About this exercise ▸
Scan the entries below for the string "trim" and copy every line where it turns up.

Data extract ▸
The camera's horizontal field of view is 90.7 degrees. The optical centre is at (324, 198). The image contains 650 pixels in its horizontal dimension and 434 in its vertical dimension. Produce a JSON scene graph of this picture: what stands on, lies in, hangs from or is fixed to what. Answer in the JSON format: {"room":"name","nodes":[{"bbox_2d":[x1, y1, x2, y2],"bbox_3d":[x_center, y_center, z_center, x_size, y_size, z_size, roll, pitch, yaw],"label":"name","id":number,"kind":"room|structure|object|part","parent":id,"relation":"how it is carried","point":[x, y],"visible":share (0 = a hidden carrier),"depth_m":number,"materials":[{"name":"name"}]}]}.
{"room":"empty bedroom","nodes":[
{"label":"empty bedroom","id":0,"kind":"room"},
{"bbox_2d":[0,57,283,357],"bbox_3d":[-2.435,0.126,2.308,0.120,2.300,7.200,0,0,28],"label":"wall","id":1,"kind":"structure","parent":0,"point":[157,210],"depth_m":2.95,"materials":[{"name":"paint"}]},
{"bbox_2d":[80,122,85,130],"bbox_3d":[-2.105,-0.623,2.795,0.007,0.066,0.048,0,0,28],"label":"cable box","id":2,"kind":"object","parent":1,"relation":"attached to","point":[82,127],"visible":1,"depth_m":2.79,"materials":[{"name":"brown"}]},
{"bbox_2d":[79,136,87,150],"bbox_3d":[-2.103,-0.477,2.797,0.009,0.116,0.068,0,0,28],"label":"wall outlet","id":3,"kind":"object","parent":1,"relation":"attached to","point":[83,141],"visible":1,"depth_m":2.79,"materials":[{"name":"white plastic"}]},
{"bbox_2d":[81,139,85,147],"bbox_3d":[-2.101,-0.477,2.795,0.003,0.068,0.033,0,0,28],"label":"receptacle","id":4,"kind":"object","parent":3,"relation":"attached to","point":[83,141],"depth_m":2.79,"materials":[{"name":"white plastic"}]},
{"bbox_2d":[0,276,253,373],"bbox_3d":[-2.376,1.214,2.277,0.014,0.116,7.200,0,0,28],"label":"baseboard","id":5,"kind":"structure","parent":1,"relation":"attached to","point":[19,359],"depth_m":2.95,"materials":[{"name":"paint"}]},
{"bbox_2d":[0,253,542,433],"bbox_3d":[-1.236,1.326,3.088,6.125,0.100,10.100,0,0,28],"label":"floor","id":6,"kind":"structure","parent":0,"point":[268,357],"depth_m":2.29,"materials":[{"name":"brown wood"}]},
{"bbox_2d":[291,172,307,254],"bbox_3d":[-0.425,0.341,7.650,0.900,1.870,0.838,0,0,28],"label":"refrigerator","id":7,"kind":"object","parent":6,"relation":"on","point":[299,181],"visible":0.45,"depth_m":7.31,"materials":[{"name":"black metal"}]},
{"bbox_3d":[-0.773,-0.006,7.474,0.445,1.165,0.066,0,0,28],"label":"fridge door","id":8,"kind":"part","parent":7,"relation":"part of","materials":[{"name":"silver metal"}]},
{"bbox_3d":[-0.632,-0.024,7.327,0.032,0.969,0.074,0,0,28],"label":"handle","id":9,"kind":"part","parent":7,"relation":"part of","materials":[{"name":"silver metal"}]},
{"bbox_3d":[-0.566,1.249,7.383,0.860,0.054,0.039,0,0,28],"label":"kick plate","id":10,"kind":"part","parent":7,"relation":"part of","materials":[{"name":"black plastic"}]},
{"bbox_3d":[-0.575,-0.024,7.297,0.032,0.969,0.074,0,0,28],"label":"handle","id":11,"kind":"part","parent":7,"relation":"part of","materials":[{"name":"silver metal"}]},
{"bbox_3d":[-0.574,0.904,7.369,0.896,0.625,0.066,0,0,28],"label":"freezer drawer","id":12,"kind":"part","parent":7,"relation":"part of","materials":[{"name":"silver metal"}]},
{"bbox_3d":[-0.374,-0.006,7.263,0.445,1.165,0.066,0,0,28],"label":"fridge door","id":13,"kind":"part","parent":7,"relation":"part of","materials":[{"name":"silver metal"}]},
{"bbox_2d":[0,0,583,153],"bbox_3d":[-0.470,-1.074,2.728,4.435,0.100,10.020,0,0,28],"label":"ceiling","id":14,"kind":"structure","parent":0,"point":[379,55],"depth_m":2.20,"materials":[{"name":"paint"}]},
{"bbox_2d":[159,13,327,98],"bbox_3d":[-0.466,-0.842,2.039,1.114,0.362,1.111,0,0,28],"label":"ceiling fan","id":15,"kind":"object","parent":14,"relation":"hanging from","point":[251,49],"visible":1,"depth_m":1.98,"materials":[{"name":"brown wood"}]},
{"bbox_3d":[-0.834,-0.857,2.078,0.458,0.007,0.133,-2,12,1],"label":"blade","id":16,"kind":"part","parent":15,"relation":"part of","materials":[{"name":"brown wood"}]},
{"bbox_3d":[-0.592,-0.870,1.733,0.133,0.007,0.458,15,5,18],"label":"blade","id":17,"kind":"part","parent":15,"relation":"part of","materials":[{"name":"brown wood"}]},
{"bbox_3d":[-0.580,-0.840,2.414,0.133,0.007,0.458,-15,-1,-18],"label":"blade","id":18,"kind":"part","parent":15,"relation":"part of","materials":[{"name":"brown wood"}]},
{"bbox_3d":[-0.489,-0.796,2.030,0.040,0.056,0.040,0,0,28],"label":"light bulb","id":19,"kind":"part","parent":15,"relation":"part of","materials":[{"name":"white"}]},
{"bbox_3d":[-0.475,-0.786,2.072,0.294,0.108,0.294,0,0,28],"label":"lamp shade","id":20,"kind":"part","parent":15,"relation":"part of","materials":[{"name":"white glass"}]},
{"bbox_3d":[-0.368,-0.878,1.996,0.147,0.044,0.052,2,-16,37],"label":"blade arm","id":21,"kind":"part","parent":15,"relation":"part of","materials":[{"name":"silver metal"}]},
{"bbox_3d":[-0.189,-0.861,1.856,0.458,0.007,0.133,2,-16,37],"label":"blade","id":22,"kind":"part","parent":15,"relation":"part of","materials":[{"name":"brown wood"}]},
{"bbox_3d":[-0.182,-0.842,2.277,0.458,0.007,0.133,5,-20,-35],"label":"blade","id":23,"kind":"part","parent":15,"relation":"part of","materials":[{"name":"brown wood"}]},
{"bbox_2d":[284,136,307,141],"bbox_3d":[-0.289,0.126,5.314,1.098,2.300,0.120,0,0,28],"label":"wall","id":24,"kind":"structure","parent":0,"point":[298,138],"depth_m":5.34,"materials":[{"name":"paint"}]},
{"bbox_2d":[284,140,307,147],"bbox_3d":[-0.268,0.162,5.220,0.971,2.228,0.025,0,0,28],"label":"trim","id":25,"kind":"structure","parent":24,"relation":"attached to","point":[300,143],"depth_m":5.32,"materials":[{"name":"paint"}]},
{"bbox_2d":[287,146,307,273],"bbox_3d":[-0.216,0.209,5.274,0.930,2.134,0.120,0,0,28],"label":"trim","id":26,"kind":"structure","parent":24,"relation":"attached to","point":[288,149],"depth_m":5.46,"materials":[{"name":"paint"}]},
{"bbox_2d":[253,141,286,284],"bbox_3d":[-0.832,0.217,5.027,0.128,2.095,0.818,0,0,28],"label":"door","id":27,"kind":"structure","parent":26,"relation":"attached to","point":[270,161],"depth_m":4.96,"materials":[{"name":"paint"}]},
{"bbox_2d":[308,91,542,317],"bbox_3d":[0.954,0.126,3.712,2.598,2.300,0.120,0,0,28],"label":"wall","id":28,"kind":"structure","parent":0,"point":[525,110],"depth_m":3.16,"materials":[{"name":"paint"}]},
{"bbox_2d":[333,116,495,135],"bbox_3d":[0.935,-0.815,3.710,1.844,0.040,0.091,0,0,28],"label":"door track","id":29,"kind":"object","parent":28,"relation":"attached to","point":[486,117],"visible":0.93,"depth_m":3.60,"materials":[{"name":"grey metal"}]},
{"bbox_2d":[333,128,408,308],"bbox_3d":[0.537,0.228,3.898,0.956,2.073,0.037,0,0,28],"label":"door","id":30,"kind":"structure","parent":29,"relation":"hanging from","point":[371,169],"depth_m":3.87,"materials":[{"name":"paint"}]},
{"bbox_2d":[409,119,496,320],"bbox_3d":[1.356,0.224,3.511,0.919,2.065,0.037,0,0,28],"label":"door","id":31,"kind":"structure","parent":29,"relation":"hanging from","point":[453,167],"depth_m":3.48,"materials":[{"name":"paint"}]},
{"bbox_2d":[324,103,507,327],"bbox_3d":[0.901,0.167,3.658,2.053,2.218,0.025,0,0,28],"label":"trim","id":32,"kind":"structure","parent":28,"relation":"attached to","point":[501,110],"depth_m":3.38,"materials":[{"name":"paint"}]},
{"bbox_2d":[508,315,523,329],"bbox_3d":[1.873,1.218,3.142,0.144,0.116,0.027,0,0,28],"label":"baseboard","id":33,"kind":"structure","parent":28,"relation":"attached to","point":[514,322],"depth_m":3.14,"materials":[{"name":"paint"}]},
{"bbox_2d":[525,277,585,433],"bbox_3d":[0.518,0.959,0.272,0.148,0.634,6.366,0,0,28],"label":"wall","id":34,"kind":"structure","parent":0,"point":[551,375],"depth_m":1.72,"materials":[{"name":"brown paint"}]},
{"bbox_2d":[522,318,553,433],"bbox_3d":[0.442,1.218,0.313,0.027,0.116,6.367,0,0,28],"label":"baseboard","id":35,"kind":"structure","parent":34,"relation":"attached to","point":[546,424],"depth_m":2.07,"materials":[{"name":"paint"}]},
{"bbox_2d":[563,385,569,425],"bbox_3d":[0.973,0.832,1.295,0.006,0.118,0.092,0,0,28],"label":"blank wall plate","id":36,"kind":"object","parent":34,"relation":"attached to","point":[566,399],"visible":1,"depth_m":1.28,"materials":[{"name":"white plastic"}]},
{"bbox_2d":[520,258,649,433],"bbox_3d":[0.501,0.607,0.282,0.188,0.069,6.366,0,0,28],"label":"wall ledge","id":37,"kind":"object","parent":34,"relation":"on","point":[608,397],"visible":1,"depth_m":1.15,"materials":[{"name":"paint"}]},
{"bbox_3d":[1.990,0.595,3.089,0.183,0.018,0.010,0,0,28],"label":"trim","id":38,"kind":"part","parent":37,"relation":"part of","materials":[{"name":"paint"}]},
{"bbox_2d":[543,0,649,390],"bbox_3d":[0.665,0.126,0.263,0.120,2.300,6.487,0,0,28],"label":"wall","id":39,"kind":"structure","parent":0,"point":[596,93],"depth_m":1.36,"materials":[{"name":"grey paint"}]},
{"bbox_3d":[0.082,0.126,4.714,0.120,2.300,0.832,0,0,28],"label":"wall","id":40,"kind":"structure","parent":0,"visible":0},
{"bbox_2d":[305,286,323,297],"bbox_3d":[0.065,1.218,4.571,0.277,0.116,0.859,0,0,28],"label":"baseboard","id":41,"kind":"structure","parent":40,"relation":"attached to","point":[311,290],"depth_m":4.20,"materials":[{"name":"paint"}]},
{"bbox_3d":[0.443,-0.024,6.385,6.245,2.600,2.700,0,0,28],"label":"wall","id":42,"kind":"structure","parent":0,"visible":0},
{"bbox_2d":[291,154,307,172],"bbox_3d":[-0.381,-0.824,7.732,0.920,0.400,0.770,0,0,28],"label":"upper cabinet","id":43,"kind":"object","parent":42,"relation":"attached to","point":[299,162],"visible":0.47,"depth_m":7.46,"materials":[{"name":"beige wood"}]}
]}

Completed exercise ▸
{"bbox_2d":[284,140,307,147],"bbox_3d":[-0.268,0.162,5.220,0.971,2.228,0.025,0,0,28],"label":"trim","id":25,"kind":"structure","parent":24,"relation":"attached to","point":[300,143],"depth_m":5.32,"materials":[{"name":"paint"}]},
{"bbox_2d":[287,146,307,273],"bbox_3d":[-0.216,0.209,5.274,0.930,2.134,0.120,0,0,28],"label":"trim","id":26,"kind":"structure","parent":24,"relation":"attached to","point":[288,149],"depth_m":5.46,"materials":[{"name":"paint"}]},
{"bbox_2d":[324,103,507,327],"bbox_3d":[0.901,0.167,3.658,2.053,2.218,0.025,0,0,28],"label":"trim","id":32,"kind":"structure","parent":28,"relation":"attached to","point":[501,110],"depth_m":3.38,"materials":[{"name":"paint"}]},
{"bbox_3d":[1.990,0.595,3.089,0.183,0.018,0.010,0,0,28],"label":"trim","id":38,"kind":"part","parent":37,"relation":"part of","materials":[{"name":"paint"}]},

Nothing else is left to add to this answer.